Provide again, from the entries below, every line from the one containing "CVR: 39925311" through the one containing "Job pædagog Århus", exactly as written, and no other line.
·····
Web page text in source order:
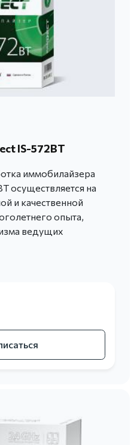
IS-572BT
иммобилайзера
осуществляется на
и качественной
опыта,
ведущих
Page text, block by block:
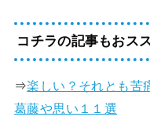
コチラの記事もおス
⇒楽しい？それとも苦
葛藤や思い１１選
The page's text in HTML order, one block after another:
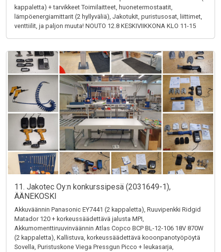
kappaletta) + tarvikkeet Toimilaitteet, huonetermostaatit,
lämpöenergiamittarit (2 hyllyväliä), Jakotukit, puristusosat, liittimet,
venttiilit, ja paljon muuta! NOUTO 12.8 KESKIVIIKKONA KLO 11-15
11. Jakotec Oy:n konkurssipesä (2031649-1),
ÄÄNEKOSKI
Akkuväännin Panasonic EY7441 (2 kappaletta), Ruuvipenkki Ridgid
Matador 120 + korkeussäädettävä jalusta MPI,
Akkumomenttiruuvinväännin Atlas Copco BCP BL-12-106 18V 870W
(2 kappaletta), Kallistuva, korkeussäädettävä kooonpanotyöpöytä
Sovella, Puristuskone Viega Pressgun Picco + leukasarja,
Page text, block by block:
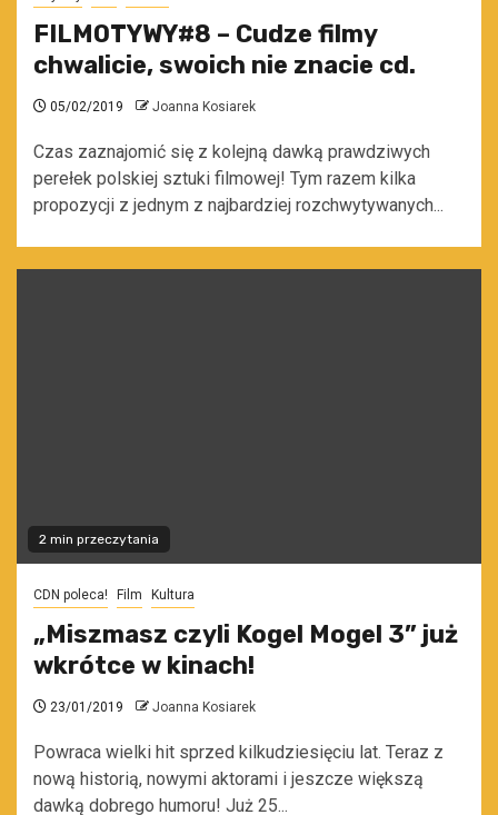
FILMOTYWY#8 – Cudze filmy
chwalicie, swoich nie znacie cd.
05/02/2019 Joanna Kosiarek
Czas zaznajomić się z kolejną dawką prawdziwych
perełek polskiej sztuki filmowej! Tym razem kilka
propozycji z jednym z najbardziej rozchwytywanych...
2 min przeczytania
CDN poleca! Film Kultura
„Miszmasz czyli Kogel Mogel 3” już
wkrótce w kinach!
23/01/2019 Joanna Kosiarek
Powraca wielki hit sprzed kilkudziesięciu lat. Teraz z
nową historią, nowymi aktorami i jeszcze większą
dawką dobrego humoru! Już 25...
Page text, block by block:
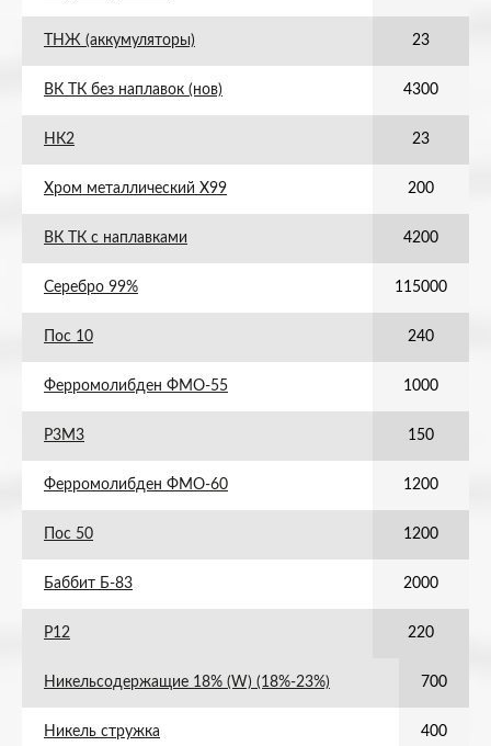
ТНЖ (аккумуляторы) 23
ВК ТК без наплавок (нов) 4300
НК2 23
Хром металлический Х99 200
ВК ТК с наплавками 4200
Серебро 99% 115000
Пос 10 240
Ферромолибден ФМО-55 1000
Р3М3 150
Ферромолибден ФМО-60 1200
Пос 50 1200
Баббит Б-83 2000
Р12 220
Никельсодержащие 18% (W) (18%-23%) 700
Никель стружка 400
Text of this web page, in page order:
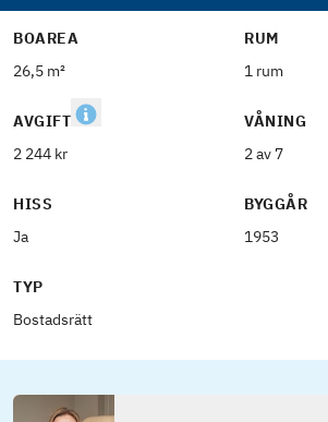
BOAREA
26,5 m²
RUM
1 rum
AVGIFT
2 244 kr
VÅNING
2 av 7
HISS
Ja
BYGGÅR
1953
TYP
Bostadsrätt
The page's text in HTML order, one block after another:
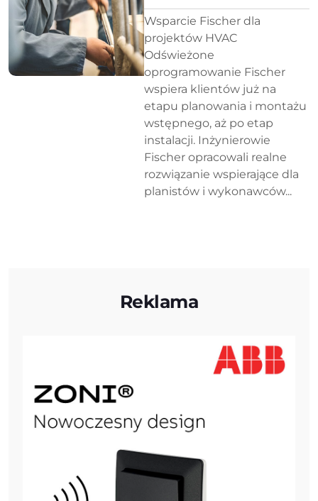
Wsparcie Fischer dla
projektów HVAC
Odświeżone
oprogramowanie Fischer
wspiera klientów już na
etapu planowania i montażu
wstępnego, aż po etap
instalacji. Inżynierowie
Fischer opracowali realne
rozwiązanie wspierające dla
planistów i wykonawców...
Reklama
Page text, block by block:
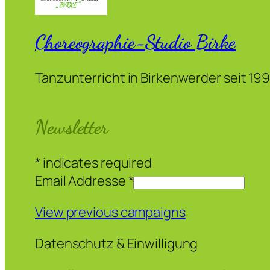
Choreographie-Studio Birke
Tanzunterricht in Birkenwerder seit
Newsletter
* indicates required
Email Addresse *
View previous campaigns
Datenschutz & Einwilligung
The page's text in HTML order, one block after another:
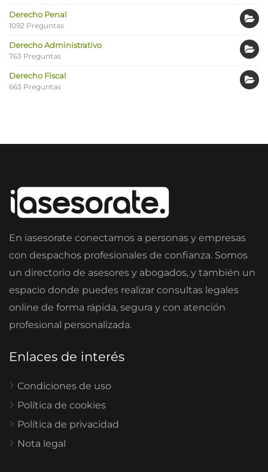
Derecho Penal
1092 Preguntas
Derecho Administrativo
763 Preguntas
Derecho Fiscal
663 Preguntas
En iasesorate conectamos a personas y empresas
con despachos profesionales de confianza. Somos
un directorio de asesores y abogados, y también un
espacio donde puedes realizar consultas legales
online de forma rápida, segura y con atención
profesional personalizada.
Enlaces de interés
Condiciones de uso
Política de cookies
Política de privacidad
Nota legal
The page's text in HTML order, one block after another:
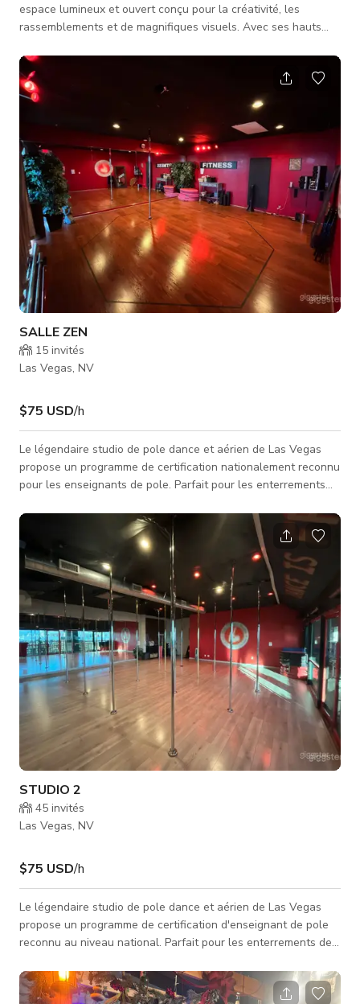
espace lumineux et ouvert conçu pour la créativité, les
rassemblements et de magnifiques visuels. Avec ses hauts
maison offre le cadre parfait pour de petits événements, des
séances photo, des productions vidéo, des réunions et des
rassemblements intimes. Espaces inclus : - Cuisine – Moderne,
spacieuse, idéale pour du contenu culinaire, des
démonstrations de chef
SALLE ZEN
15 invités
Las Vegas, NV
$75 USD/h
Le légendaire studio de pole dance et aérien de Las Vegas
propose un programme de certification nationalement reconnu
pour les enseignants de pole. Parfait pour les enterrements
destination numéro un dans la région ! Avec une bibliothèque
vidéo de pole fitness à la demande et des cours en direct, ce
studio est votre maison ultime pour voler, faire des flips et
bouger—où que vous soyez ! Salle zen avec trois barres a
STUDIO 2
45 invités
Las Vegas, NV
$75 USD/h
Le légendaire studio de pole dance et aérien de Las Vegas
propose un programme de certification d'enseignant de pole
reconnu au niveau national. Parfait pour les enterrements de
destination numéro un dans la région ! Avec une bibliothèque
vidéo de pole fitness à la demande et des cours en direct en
·····
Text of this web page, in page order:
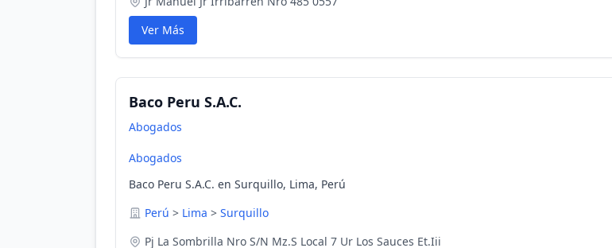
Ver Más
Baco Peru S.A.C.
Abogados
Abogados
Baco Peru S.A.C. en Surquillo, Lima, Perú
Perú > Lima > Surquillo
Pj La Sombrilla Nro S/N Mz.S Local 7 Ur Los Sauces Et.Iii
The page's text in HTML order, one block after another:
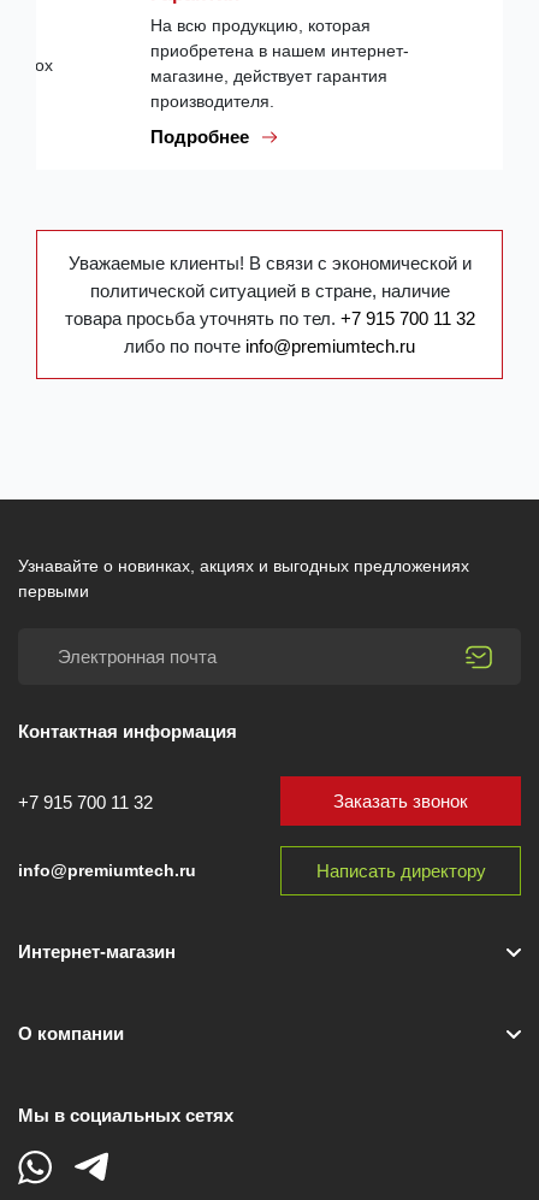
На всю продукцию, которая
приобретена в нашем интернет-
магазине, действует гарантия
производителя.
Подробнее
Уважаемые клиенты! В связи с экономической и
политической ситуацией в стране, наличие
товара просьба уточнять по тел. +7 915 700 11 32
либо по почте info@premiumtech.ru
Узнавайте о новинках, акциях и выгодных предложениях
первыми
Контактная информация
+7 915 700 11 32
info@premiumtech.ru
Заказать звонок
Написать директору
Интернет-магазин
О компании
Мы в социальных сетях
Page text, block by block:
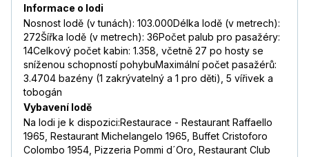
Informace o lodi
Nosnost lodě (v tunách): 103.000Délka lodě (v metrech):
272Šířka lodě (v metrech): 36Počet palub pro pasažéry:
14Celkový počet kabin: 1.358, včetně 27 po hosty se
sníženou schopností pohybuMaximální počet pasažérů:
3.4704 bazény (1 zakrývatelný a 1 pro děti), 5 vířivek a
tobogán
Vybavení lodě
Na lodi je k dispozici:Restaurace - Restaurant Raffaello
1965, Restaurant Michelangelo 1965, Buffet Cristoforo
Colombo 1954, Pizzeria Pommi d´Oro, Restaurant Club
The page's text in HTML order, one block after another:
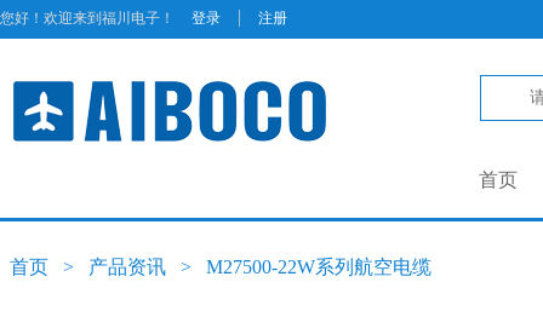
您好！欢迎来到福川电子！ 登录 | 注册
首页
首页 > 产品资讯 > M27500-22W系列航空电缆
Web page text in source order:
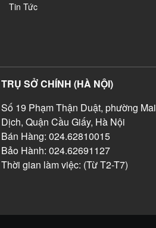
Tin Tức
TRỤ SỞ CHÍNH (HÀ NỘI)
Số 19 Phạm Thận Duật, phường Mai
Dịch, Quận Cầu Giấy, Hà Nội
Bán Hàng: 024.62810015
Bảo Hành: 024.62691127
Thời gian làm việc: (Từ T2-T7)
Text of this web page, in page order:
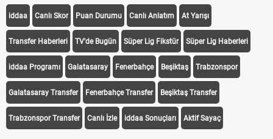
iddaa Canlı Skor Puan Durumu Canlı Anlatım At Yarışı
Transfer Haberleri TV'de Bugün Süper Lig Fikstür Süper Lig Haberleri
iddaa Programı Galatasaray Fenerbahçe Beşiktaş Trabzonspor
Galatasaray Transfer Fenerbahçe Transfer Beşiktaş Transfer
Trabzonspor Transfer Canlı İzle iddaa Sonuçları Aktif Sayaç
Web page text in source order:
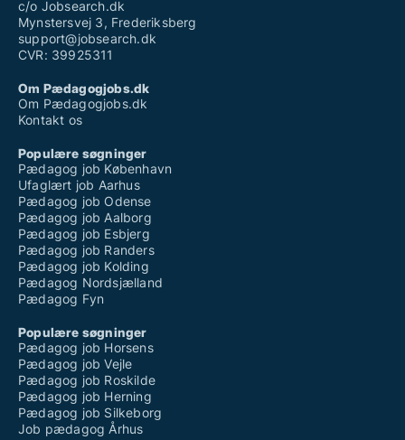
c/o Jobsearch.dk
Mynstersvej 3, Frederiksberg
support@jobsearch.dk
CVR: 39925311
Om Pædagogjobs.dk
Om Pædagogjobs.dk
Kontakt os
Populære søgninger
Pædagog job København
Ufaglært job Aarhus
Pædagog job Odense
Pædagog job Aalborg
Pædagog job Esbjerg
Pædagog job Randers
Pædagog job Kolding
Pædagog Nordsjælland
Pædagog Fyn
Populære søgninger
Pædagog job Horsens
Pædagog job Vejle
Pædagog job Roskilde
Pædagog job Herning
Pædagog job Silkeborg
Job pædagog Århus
·····
- _EXERCISE RESPONSE_
CVR: 39925311
Om Pædagogjobs.dk
Om Pædagogjobs.dk
Kontakt os
Populære søgninger
Pædagog job København
Ufaglært job Aarhus
Pædagog job Odense
Pædagog job Aalborg
Pædagog job Esbjerg
Pædagog job Randers
Pædagog job Kolding
Pædagog Nordsjælland
Pædagog Fyn
Populære søgninger
Pædagog job Horsens
Pædagog job Vejle
Pædagog job Roskilde
Pædagog job Herning
Pædagog job Silkeborg
Job pædagog Århus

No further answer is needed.